Ужас… Барлес помотал головой — люди не имеют о нем ни малейшего представления. Любой кретин, прочтя, например, «Сердце тьмы», считает, что ему все известно об ужасе; поэтому он проводит пару дней в Сараево, чтобы разработать рациональную теорию крови и дерьма, а по возвращении пишет на эту тему книгу в триста пятьдесят страниц. Он участвует в круглых столах и рассуждает об ужасе вместе с трепачами, которые никогда не воевали за кусок хлеба; никогда не слышали, как кричит женщина, если ее насилуют; у которых на руках никогда не умирал ребенок, и они не ходили потом три дня в окровавленной рубашке, потому что нет воды ее постирать. Манифестами солидарности, статьями, в которых социально озабоченные мыслители высказывают свою точку зрения, и письмами протеста, подписанными видными деятелями искусства, науки и литературы, сербские артиллеристы подтирают задницу уже три года. Однажды Барлес навлек на себя неудовольствие начальства, отказавшись взять для испанского телевидения интервью у Сьюзен Сонтаг, которая тогда с группой местных актеров ставила в Сараево «В ожидании Годо». «Пошлите кого-нибудь из отдела культуры, — сказал Барлес. — А я безграмотный сукин сын, и у меня встает только на баб и на войну».

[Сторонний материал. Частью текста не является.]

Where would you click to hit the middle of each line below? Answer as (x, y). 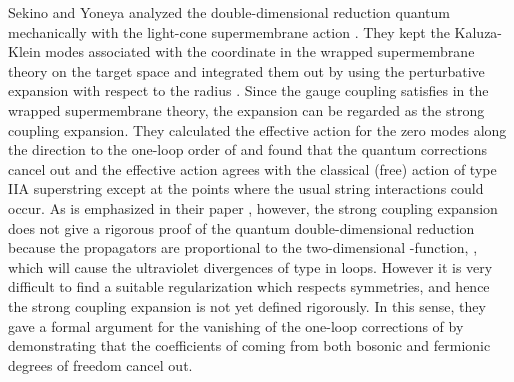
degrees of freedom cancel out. (100, 364)
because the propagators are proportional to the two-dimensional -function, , (243, 247)
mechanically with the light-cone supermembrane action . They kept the (229, 31)
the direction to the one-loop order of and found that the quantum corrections (248, 149)
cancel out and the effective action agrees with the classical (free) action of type (252, 168)
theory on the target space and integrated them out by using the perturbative (246, 70)
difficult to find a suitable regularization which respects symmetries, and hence (249, 286)
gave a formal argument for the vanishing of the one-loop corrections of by (236, 325)
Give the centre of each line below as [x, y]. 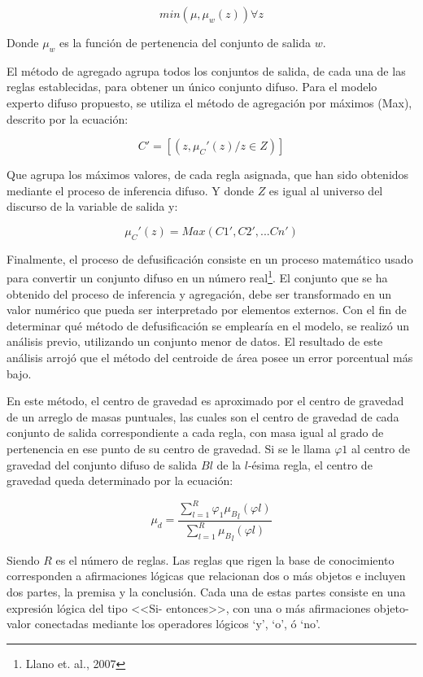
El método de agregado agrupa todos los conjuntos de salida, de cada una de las [206, 70]
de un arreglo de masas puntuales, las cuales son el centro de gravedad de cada [203, 416]
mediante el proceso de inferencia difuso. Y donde [130, 190]
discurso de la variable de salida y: [92, 206]
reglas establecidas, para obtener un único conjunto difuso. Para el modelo [192, 87]
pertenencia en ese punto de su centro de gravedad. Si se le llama [169, 448]
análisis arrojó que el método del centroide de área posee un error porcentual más [210, 357]
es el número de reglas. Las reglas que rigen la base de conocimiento [225, 559]
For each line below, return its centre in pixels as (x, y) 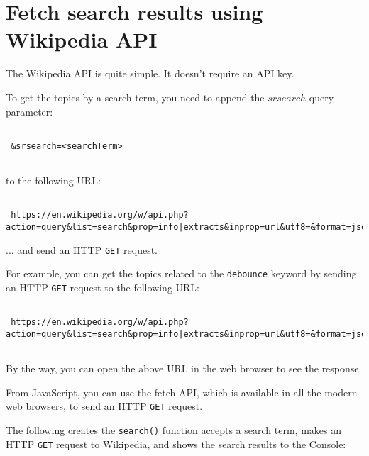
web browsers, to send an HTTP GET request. (104, 406)
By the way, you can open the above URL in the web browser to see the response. (184, 368)
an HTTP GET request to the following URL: (103, 287)
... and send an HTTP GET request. (82, 249)
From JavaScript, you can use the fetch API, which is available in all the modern (182, 392)
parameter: (29, 111)
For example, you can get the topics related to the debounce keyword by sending (181, 273)
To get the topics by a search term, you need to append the (135, 97)
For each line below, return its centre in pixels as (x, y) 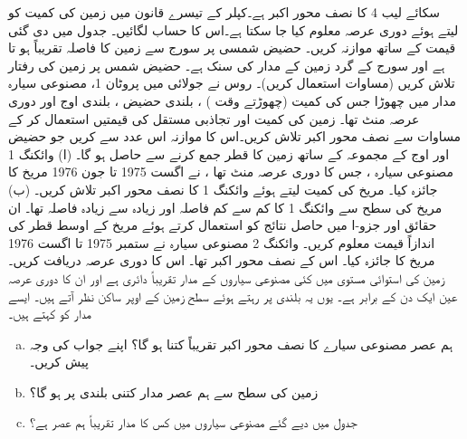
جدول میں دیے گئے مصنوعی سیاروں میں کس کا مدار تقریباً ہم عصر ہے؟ (193, 422)
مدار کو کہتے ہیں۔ (50, 314)
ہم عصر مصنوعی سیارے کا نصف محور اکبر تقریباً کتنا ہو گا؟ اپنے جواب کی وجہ (241, 344)
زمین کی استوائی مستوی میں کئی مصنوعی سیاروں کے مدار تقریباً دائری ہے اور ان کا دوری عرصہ (226, 277)
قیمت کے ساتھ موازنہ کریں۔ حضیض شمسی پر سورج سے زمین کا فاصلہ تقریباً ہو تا (232, 48)
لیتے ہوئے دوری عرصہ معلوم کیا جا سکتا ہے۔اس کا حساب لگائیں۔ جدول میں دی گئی (233, 29)
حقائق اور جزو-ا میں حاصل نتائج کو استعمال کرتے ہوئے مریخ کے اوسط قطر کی (223, 225)
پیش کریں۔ (59, 362)
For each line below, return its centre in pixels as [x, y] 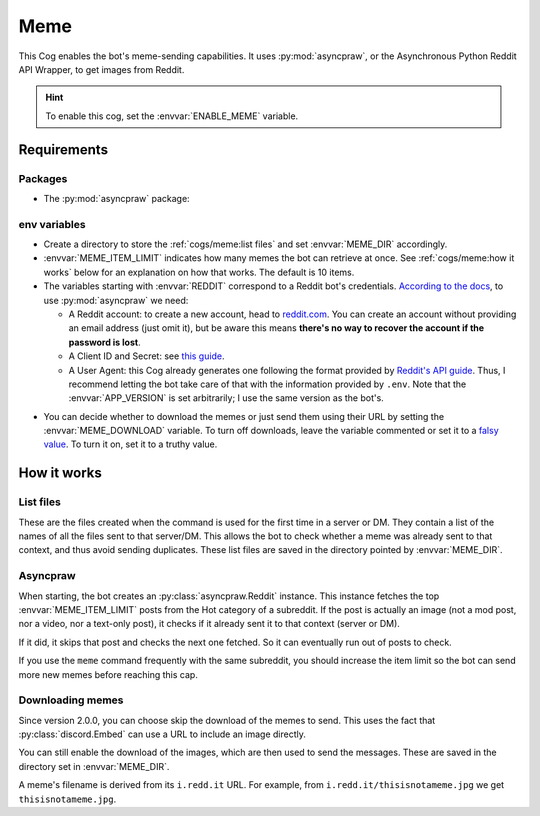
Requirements [63, 149]
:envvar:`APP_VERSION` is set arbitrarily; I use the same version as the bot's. [226, 398]
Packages [43, 178]
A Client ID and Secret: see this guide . [146, 356]
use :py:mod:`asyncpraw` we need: [116, 300]
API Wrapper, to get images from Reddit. [101, 69]
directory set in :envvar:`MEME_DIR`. [94, 766]
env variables [52, 224]
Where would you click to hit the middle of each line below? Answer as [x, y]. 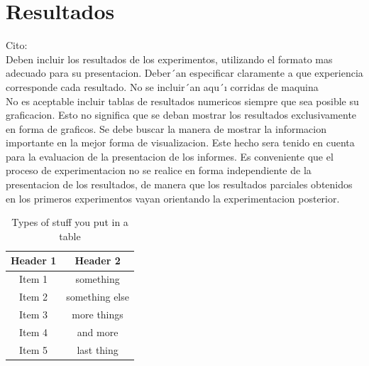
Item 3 [34, 314]
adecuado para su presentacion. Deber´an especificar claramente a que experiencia [184, 73]
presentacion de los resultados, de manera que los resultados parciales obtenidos [179, 184]
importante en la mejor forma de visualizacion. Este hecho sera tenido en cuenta [180, 142]
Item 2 [34, 297]
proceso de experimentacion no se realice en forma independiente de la [159, 170]
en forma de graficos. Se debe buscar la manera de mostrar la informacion [166, 128]
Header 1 [34, 260]
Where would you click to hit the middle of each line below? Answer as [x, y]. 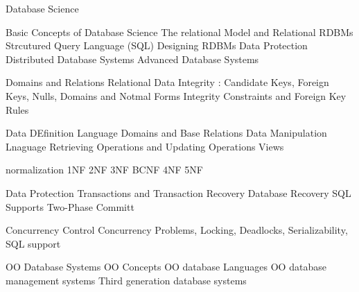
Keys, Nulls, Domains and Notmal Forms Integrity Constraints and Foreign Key [176, 95]
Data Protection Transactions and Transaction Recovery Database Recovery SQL [178, 192]
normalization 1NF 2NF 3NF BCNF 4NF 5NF [104, 170]
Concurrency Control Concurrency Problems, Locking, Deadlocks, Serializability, [177, 230]
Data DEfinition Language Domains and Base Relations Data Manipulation [166, 133]
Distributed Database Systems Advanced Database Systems [132, 59]
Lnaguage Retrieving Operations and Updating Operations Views [145, 146]
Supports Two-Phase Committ [70, 206]
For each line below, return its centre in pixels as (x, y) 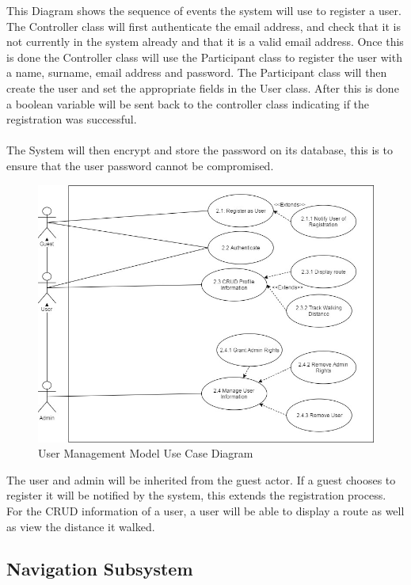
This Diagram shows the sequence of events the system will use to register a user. (204, 10)
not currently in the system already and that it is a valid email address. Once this (205, 42)
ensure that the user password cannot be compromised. (140, 165)
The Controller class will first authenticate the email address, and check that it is (204, 26)
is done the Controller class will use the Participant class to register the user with (204, 57)
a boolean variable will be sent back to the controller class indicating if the (188, 103)
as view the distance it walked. (81, 526)
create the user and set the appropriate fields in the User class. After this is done (203, 87)

Он посмотрел на убитую корову, а потом на собственное отражение в разбитом стекле и скорчил ему рожу. Ужас можно испытать, можно показать, что ты его ощущаешь, но его нельзя передать. Люди думают, что самое страшное на войне — это убитые, раненые и кровь. Но ужас гораздо обыденнее. Он во взгляде ребенка, в отсутствующем выражении на лице солдата, которого должны расстрелять. И в глазах брошенной собаки, которая пробирается за тобой среди развалин, прихрамывая, потому что лапа у нее перебита пулей, а ты, стыдясь самого себя, ускоряешь шаг, потому что тебе не хватает мужества пристрелить ее.
Иногда ужас принимает обличье дома для престарелых в Петринье.

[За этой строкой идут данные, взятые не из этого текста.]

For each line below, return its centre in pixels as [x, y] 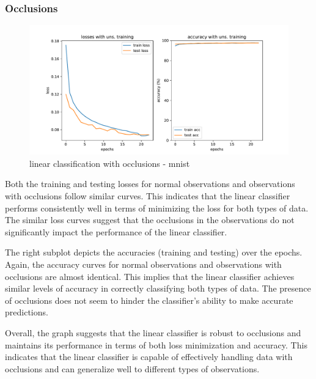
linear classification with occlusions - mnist [110, 163]
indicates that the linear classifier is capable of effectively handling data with [149, 357]
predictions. [27, 312]
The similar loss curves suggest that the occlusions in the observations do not [150, 220]
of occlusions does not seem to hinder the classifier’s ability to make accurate [149, 300]
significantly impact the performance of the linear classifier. [116, 231]
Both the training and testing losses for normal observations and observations [150, 184]
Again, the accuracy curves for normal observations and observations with [143, 264]
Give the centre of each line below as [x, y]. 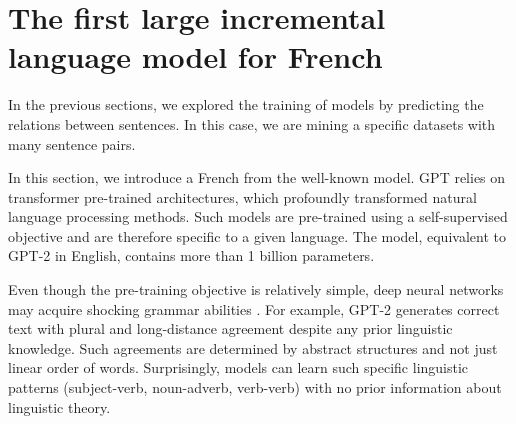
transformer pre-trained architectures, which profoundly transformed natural [242, 196]
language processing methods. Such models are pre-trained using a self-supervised [258, 216]
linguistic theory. [59, 406]
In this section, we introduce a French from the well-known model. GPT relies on [257, 177]
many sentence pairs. [72, 143]
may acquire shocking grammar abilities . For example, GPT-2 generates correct [254, 308]
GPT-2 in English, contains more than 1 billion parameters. [191, 255]
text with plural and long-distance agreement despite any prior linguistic [230, 328]
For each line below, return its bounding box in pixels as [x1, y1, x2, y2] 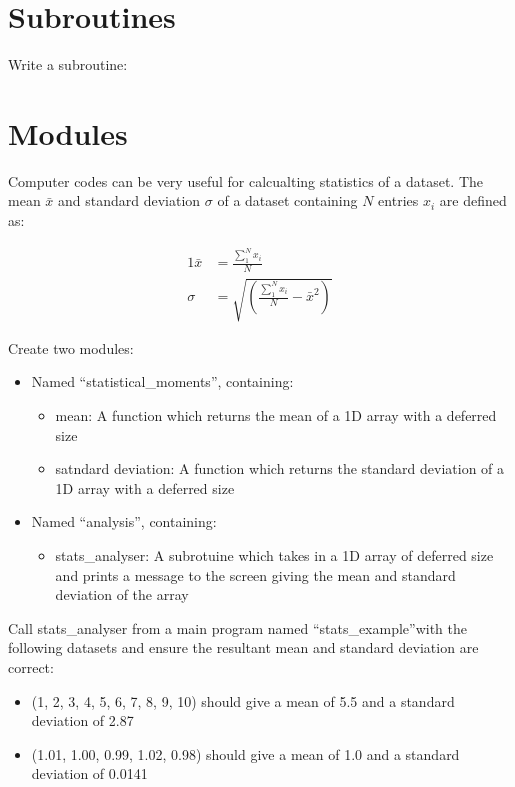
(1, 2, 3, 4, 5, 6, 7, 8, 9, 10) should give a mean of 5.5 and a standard [31, 690, 455, 711]
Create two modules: [8, 337, 134, 358]
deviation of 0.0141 [31, 763, 148, 784]
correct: [8, 657, 54, 678]
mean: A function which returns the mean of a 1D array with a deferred [55, 405, 497, 426]
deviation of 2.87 [31, 710, 134, 731]
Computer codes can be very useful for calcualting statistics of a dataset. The [8, 170, 483, 191]
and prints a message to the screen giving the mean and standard [55, 564, 456, 585]
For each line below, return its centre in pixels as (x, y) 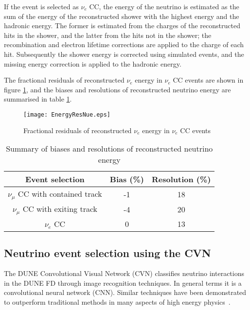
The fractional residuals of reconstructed (64, 80)
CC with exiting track (60, 209)
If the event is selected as (41, 6)
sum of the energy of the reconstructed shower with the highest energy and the (122, 16)
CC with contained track (60, 194)
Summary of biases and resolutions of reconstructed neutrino (109, 149)
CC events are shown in (208, 80)
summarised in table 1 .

Думая об этом, Барлес подошел к Маркесу, который уже закончил снимать корову и, закинув «Бетакам» на плечо, прикуривал новую сигарету.
— Что там в подвале? — спросил он.
— Как всегда — дети, женщина, старуха. Маркес затянулся, выпустил дым и огляделся, словно искал, что бы еще снять.
— Плохо быть старым, — сказал он, и Барлес понял, что тот имеет в виду войну.
Если Маркес открывал рот и что-то говорил, он всегда имел в виду войну.
— Наступит день, когда этого уже не будет, — ответил Барлес. — Я имею в виду — всего этого, и нас в том числе.
Маркес прикрыл глаза, соглашаясь с ним.
— Я предпочитаю так далеко не заглядывать, — отозвался он, глубоко затянувшись; потом принужденно засмеялся своим дребезжащим смехом. — Поэтому я и выкуриваю по две пачки в день.
— Лучше сигареты, чем дом для престарелых в Петринье.
Барлес понял, что Маркес тоже вспомнил Петринью, потому что губы его жестко сжались, и он уставился куда-то в пространство. Дом для престарелых в Петринье… Это было еще в начале войны, когда хорваты уже эвакуировали половину Петриньи, но сербы ее еще не взяли. Это была классическая территория команчей, и битые стекла похрустывали под ногами журналистов, когда они осторожно пробирались по обезлюдевшему городу, идя по противоположным сторонам и внимательно вглядываясь в развалины, особенно на перекрестках, где вероятность снайперского обстрела увеличивалась. В ногах и в желудках у них было то особое ощущение, которое испытываешь, только находясь на ничейной земле. В разграбленной лавке они запаслись продуктами — шоколад, печенье, бутылка вина. В каком-то большом универмаге Барлес нашел английский шерстяной свитер, который оказался ему впору, а Маркес — галстук-бабочку, который он надел поверх своей рубашки цвета хаки. Потом на разбомбленной площади, где повсюду виднелись пробоины, они записали текст репортажа для «Новостей»: «Мы находимся… Люди покинули город…», — и так далее. Барлес стоял с микрофоном в руке, а Маркес снимал, приникнув одним глазом к видоискателю, а другим внимательно следя за тем, что происходит вокруг — на всякий случай. А уходя, они наткнулись на дом для престарелых.